Auch der Kirchenvater Tertullian schreibt von diesen Liebesmahlen der alten Kirche auf Grundlage der Einsetzung des Abendmahls – das geschah nämlich beim Essen! «Die ersten 300 Jahre fand das Christentum vor allem am Esstisch statt», weiss Verlon Fosner von den «Community Dinners» in Seattle, der Tertullians Schriften zur Grundlage nimmt.
Abseits sozialer Barrieren
Was ist das Besondere an diesen Treffen? Wenn eine bunt gemischte Gruppe bewusst zusammenkommt, um ein gemeinsames Bedürfnis zu stillen und Gottesdienst zu feiern, dann muss man einfach akzeptieren, dass jeder etwas anderes braucht und dass jeder etwas anderes erlebt hat, sonst geht das nicht. Der Apostel Paulus rügte die Gemeinde in Korinth, weil sie Unterschiede zwischen Arm und Reich machte und so die Ungleichheit kultivierte: Die Armen wurden nicht satt, andere betranken sich – so wurden in der Gemeinde die Unterschiede zementiert, anstatt Einheit zu fördern (1. Korinther, Kapitel 11, Verse 17–34).

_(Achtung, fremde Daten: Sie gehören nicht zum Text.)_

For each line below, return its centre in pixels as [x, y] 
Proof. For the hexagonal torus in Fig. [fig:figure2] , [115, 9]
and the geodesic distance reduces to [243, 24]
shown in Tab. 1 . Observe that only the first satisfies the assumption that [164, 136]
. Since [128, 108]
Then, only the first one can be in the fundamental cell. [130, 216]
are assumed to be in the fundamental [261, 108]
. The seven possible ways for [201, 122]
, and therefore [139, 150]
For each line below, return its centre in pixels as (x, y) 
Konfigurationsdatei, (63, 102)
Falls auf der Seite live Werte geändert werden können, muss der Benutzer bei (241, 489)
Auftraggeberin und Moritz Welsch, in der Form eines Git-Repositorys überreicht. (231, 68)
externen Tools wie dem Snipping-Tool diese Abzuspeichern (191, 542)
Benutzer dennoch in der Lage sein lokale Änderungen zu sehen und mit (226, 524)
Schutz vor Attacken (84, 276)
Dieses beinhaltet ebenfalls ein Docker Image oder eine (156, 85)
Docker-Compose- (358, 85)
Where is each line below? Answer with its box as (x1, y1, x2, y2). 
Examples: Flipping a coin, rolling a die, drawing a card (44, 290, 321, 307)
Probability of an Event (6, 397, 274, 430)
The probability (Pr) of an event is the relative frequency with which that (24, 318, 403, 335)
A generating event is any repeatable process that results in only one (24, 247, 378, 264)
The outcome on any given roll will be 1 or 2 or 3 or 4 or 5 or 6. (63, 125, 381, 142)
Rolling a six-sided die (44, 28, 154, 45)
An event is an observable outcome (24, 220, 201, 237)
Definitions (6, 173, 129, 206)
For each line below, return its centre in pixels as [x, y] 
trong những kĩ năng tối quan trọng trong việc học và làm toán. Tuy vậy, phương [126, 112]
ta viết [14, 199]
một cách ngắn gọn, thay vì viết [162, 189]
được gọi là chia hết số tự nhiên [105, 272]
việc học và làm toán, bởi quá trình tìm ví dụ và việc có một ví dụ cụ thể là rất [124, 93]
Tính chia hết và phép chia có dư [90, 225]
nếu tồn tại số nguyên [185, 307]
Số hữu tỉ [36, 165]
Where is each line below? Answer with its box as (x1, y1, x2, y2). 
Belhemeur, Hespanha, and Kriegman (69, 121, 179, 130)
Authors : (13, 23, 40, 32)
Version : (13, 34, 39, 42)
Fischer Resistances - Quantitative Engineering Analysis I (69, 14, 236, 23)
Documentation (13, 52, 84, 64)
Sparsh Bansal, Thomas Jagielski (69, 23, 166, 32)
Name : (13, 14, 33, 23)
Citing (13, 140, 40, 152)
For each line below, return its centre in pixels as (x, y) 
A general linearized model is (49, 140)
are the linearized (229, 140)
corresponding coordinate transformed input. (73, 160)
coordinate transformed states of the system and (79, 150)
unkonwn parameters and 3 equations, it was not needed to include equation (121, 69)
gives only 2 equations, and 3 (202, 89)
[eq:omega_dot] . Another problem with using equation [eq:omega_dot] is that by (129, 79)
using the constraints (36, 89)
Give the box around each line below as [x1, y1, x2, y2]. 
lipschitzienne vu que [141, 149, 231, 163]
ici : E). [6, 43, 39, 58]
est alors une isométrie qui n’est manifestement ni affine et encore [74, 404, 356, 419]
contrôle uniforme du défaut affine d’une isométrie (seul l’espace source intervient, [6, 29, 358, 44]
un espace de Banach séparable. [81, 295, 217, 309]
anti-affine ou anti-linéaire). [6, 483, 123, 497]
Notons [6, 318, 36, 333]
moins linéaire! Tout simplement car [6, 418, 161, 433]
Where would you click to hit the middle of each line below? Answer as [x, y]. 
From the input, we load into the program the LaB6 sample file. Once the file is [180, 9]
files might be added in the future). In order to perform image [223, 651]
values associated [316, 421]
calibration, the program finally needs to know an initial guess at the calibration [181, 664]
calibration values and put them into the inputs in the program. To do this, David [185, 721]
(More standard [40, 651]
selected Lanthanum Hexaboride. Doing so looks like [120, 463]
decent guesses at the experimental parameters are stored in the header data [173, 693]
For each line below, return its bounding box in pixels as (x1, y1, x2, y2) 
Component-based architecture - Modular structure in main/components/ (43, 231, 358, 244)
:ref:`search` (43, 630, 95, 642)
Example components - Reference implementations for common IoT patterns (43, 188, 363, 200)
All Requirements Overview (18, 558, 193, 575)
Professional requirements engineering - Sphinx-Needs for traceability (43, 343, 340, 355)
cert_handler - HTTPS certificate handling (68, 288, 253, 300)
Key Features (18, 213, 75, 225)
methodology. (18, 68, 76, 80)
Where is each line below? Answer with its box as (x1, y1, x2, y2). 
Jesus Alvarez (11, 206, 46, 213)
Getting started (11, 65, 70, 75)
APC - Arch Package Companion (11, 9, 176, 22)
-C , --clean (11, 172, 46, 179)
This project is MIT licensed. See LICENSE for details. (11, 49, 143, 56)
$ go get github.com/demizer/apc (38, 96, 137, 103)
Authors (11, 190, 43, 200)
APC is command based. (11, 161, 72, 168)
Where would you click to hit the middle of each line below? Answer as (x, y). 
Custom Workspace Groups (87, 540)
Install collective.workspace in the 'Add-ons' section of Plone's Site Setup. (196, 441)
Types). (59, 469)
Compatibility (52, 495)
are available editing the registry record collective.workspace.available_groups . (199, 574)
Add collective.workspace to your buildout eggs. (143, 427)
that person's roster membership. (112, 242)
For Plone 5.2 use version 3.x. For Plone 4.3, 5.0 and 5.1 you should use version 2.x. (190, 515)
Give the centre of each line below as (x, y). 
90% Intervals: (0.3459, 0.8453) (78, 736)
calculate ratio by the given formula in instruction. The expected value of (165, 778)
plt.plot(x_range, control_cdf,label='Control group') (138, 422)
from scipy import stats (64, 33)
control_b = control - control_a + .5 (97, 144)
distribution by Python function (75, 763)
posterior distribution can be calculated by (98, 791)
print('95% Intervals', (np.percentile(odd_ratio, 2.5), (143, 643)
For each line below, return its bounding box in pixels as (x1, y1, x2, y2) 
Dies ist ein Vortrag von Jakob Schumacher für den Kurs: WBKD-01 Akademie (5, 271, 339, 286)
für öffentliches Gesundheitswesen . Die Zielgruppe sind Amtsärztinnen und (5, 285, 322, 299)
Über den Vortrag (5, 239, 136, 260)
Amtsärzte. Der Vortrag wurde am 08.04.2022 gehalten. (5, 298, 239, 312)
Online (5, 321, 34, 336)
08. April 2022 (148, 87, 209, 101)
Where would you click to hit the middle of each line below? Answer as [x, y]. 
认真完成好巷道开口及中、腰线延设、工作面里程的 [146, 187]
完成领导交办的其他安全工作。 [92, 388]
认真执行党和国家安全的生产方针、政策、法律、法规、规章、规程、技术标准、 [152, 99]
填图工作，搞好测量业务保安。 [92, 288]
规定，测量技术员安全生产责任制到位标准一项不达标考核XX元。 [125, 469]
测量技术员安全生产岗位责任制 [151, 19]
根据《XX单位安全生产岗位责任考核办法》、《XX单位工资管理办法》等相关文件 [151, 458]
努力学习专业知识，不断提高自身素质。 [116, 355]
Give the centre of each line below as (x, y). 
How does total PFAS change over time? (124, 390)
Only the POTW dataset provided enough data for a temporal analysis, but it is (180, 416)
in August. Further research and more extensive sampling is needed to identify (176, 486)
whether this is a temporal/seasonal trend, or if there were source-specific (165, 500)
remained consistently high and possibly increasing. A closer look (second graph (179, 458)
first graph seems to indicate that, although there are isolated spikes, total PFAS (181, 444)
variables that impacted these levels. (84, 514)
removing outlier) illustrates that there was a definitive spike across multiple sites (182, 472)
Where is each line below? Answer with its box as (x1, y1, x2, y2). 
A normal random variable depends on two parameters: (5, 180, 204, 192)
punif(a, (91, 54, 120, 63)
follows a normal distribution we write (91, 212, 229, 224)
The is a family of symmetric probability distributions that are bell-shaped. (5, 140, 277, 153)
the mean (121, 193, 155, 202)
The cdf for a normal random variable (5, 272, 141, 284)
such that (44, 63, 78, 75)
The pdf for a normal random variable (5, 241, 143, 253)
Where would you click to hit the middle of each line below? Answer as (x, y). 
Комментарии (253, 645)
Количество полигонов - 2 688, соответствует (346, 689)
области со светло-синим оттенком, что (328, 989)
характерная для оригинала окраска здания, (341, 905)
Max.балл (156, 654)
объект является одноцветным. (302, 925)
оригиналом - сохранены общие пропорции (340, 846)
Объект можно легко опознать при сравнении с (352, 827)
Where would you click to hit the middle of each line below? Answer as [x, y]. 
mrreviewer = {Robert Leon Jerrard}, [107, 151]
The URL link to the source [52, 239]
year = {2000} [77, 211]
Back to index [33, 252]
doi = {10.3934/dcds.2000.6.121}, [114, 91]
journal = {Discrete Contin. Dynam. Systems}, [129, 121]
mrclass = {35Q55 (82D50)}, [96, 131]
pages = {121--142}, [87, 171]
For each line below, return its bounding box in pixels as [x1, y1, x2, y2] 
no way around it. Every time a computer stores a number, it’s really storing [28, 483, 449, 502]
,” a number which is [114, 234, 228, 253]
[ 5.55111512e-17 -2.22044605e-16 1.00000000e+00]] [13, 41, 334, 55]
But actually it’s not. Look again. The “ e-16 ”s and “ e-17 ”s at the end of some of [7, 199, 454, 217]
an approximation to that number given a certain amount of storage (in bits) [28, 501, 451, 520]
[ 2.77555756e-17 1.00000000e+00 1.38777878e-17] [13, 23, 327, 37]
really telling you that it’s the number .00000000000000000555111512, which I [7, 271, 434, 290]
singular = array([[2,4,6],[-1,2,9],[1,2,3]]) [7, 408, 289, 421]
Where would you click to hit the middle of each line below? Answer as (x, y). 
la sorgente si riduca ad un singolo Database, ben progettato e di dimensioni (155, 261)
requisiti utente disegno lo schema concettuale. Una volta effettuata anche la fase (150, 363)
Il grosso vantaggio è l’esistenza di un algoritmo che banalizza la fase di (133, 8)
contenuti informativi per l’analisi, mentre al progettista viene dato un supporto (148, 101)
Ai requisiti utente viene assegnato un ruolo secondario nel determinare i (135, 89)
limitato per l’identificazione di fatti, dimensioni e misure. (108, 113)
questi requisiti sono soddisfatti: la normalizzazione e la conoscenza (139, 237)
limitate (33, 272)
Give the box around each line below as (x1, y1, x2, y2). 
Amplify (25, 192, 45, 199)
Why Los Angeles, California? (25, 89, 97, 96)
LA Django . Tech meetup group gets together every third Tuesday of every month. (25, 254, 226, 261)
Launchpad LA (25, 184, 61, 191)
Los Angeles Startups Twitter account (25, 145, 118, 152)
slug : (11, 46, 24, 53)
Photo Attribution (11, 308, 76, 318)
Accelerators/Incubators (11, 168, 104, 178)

Die heutigen Esstisch-Kirchen wollen die verbindende Wirkung des «Herrenmahls» über soziale Barrieren hinweg wieder aufgreifen, um dem grossen Ziel der Einheit im Leib Christi näherzukommen.
«Miteinander essen zeigt, dass wir nach Einheit streben»
«Wir sagen, dass wir Abendmahl feiern – warum nicht konkret und greifbar?» Alex Raabe ist Pastor beim «Table of Mercy» (Tisch der Gnade) in Austin, Texas. «Das Essen ernährt unseren Körper, aber es wird zum geistlichen Lebensmittel, und was dadurch entsteht, das kann man auch ausserhalb der Gemeinde sehen und greifen.»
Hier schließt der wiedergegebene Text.